*ACTIVITY*
From the entries below, retype only the lines from the one with "table in quartus" through the one with "line encoder, there", exactly as written.

----------------------------------------

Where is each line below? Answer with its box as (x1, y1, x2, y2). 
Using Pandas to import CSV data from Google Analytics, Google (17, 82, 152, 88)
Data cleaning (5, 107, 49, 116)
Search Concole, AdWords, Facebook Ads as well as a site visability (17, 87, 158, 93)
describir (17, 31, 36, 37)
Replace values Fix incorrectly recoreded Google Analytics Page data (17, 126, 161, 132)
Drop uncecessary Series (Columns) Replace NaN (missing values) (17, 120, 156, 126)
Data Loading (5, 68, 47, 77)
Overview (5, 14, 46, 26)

----------------------------------------

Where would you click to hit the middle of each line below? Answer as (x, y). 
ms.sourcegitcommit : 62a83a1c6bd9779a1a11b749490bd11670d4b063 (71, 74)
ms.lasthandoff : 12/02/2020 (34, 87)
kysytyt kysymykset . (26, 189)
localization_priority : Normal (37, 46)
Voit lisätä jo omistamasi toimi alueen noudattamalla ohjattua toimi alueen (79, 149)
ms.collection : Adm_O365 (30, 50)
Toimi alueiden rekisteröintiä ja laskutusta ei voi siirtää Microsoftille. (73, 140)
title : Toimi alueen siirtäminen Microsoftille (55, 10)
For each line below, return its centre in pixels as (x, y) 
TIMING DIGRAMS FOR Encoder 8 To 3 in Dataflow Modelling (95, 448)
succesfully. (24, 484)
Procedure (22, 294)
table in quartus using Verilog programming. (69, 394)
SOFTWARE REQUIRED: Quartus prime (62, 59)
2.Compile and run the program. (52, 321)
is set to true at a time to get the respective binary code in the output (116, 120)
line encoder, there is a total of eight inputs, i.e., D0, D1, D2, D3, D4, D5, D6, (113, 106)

----------------------------------------

*PROBLEM SOLUTION*
table in quartus using Verilog programming. (69, 394)
SOFTWARE REQUIRED: Quartus prime (62, 59)
2.Compile and run the program. (52, 321)
is set to true at a time to get the respective binary code in the output (116, 120)
line encoder, there is a total of eight inputs, i.e., D0, D1, D2, D3, D4, D5, D6, (113, 106)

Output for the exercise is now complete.